If we were to read this into section 2-118.1(b) of the Code, we would violate the rules of
statutory construction that specifically prohibit us from doing so. Any change in the law that
would mandate that the 30-day period does not begin until the Secretary confirms the
suspension must come from the legislature, not the courts. See Floyd v. Rockford Park
District, 355 Ill. App. 3d 695, 705 (2005) (“Any change in the status of the law must come
from the legislature and not the courts.”).
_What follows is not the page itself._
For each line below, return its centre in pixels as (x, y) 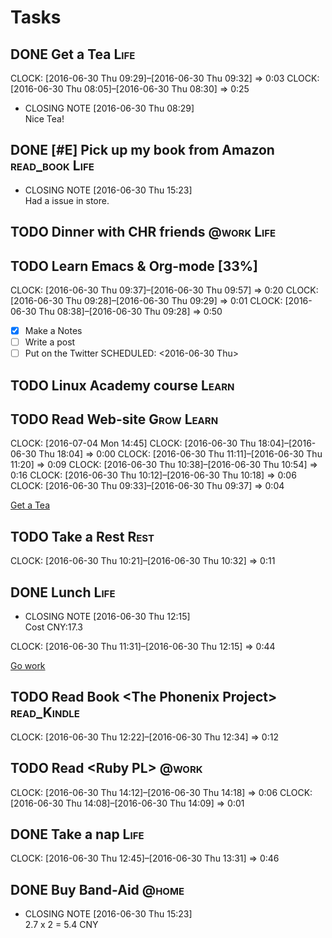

¶ 10 That said, we note that courts have carved out an exception to the automatic rescission
of the statutory summary suspension of a defendant’s driving privileges if the defendant is
not given a hearing within 30 days after filing a petition to rescind. Pursuant to that
exception, a defendant is not entitled to a rescission if the defendant caused the hearing to
be delayed. See Schaefer, 154 Ill. 2d at 270; People v. Lagowski, 273 Ill. App. 3d 1012, 1016
(1995). Here, defendant acted promptly in challenging the suspension. The fact that the
Secretary confirmed the suspension only three days after defendant’s petition was stricken
did not obligate defendant to move to reinstate his petition at that time. Requiring defendant
to move to reinstate the petition immediately after the Secretary confirmed his suspension
would also be reading into section 2-118.1(b) conditions that the legislature did not provide.
¶ 11 The State, likening section 2-118.1(b) of the Code to the speedy-trial provisions of the
Code of Criminal Procedure of 1963 (see 725 ILCS 5/103-5 (West 2008)), claims that the
30-day period should be tolled when there is no petition pending before the trial court, i.e.,
when the petition has been stricken because the Secretary has not confirmed the suspension.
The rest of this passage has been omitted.